#### WORK ITEM
Repeat the data verbatim, images excluded.

#### AVAILABLE DATA
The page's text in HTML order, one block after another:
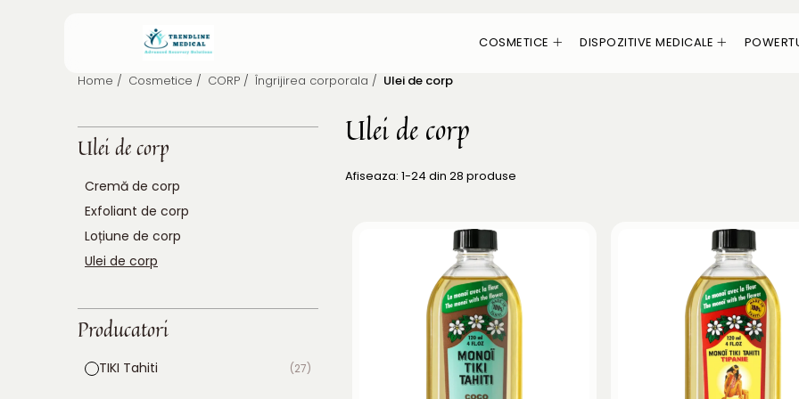
COSMETICE DISPOZITIVE MEDICALE
Home / Cosmetice / CORP / Îngrijirea corporala / Ulei de corp
Ulei de corp
Ulei de corp
Cremă de corp
Exfoliant de corp
Loțiune de corp
Ulei de corp
Producatori
TIKI Tahiti (27)
Afiseaza: 1-24 din 28 produse

#### WORKED SOLUTION
The page's text in HTML order, one block after another:
COSMETICE DISPOZITIVE MEDICALE
Home / Cosmetice / CORP / Îngrijirea corporala / Ulei de corp
Ulei de corp
Ulei de corp
Cremă de corp
Exfoliant de corp
Loțiune de corp
Ulei de corp
Producatori
TIKI Tahiti (27)
Afiseaza: 1-24 din 28 produse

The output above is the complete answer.